▶ _Work request_
Reproduce exactly the line that contains "init .py - launches" and every line after it through the end of the records below, leaving out all pictures.

▶ _Collected data_

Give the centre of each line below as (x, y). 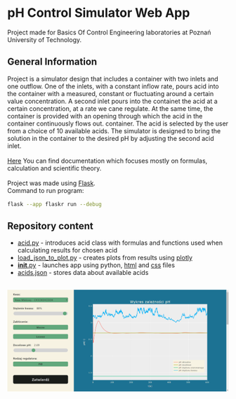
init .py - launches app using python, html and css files (96, 265)
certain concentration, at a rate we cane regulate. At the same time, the (110, 108)
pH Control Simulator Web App (99, 13)
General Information (52, 62)
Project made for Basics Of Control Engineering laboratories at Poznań (109, 32)
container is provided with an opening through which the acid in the (105, 116)
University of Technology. (45, 39)
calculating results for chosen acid (67, 250)
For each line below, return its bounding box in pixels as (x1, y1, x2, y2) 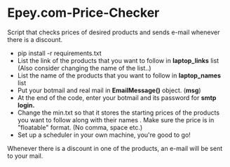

▶ _Answer to the exercise_
init .py - launches app using python, html and css files (96, 265)
certain concentration, at a rate we cane regulate. At the same time, the (110, 108)
pH Control Simulator Web App (99, 13)
General Information (52, 62)
Project made for Basics Of Control Engineering laboratories at Poznań (109, 32)
container is provided with an opening through which the acid in the (105, 116)
University of Technology. (45, 39)
calculating results for chosen acid (67, 250)
For each line below, return its bounding box in pixels as (x1, y1, x2, y2) 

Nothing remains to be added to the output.